That same month he was writing Edmund Pendleton in the same vein—the ‘direct tax,’ the ‘army and navy in time of peace,’ the ‘usurious interest,’ the ‘recruiting officers at every court-house to decoy the laborer from his plough.’[1710] In these letters we have the first Jeffersonian platform—and on these points, from that time on, the Democrats harped constantly in Congress, in pamphlets and through the press. Not least, nor least effective, among the methods of propaganda were the congressional letters with which the Jeffersonian members flooded their constituents, setting forth in vigorous fashion all the counts in the indictment. As these letters fell upon the country like a snowstorm, the Federalists were infuriated. They summoned their Federal Judges to denounce them in charges to grand juries, and Iredell foolishly responded. In Congress they hinted darkly that these records of public affairs sent by public servants to the public they served were seditious. Many years afterward Adams recalled them with rage—these letters that ‘swelled, raged, foamed in all the fury of a tempest at sea against me,’ a flood so enormous that ‘a collection of those letters would make many volumes.’ Adams never forgave his party for finding no means for their suppression.[1711]

These letters were part of the Jeffersonian plan to reach the people and set the tongues to wagging. Everywhere Jefferson was encouraging his followers to establish newspapers. Soon Noah Webster’s paper was complaining that the irrepressible Matthew Lyon ‘in the course of one year has established no less than four ... presses.’[1712] Was money needed for the publication of pamphlets or the distribution of newspapers? Jefferson made out a subscription list, put his friends down for a contribution, and informed them of his action without apology. Thus, to Monroe: An important measure is under contemplation which ‘will require a considerable sum of money.’ He had therefore put Monroe down for from fifty to a hundred dollars.[1713] Thus, to Madison: ‘Every man must lay his pen and his purse under contribution.’[1714] Were articles required? He sent instructions to his friends to write. Thus, to Pendleton, asking him to prepare a pamphlet on the Gerry correspondence,[1715] and to Madison asking him to ‘set aside a portion of every post day to write what may be proper for the public.’[1716] Were pamphlets printed and ready for distribution? Then a letter from Jefferson to men of the standing of Monroe ordering them to place them in the hands of ‘the most influential characters among our countrymen who are only misled.’[1717]

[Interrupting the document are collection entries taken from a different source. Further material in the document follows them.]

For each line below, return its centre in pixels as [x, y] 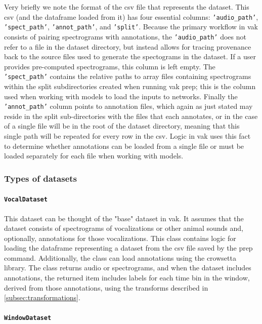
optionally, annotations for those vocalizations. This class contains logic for [120, 238]
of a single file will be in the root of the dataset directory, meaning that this [122, 126]
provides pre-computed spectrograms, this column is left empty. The [110, 66]
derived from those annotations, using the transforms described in [106, 287]
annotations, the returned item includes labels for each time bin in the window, [127, 278]
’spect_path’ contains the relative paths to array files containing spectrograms [128, 76]
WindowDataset [28, 318]
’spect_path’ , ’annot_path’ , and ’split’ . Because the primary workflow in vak [131, 27]
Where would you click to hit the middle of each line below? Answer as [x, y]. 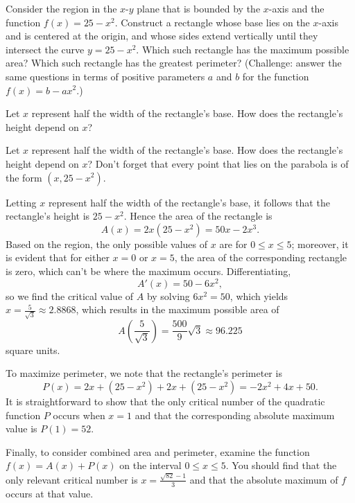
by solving [168, 295]
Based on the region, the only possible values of [107, 244]
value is [21, 429]
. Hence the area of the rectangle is [198, 216]
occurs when [79, 415]
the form [24, 177]
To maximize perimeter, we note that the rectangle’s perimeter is [144, 373]
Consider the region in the [61, 8]
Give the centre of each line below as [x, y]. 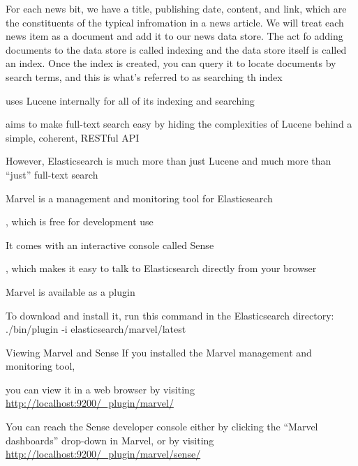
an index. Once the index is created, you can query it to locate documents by [171, 63]
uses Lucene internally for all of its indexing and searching [130, 100]
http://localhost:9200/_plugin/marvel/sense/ [103, 454]
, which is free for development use [80, 221]
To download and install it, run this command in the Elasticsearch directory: [170, 315]
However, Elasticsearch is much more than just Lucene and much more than [169, 161]
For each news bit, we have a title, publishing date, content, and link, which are [176, 8]
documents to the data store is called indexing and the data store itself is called [176, 49]
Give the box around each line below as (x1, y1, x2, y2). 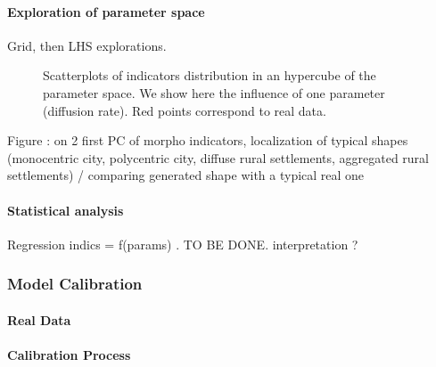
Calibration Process (7, 345, 131, 363)
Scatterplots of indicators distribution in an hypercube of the (43, 66, 376, 85)
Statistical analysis (7, 200, 124, 219)
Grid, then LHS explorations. (7, 36, 167, 54)
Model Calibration (7, 273, 143, 295)
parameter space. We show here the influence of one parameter (43, 83, 385, 102)
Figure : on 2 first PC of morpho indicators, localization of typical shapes (7, 131, 408, 150)
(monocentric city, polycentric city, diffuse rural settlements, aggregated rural (7, 148, 430, 167)
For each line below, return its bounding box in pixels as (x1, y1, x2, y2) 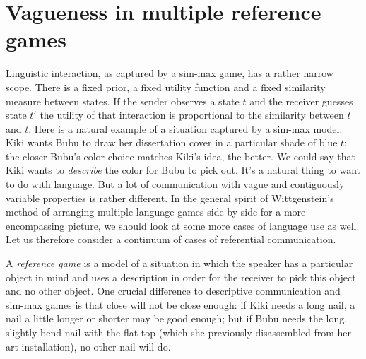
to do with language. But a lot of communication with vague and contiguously (6, 177, 345, 192)
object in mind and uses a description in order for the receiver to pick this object (6, 269, 356, 284)
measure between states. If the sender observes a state (6, 93, 240, 108)
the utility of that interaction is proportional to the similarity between (40, 107, 344, 122)
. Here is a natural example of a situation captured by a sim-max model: (28, 121, 343, 136)
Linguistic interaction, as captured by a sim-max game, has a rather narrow (6, 66, 333, 81)
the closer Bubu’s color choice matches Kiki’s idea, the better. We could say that (6, 148, 355, 163)
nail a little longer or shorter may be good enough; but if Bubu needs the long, (6, 311, 348, 326)

In every State he had men of political sagacity through whom he could work while maintaining the semblance of aloofness. In Massachusetts, Gerry; in New Hampshire, Langdon; in Connecticut, Bishop and Granger; in New York, Livingston and Burr; in Pennsylvania, Gallatin, M’Kean, and the Muhlenbergs; in Maryland, Mercer and General Sam Smith; in Virginia, Madison, Monroe, Giles, and Pendleton; in Kentucky, John Breckenridge and George Nicholson; in North Carolina, Macon, Jones, and Joseph Gales, the clever and daring editor of the Raleigh ‘Register’ who put the Federalists to the torture with the best paper in the State, which was sent free to prospective converts;[1718] and in Tennessee, Senator William Cocke, an old Amelia County Virginian, and William C. C. Claiborne. In South Carolina, where the Hamiltonians were strong in the support of the Pinckney brothers, and through the commercial interests of Charleston, he was fortunate in having Charles Pinckney, more brilliant, daring, picturesque, and magnetic than his cousins, and Peter Freneau, brother of the poet, and editor of the ‘Charleston City News.’ Nowhere did the Jeffersonians make better progress against stubborn resistance than in the Palmetto State. Thence Hamilton had long drawn for talent, but his party was being gradually undermined. William Smith, who recited speeches Hamilton had written, had retired to escape defeat to a berth in Lisbon; and Harper, noting the premonitions of a storm, had announced his retirement from Congress to seek consolation in the glamour of the Carroll wealth and in the charms of a Carroll daughter in Maryland.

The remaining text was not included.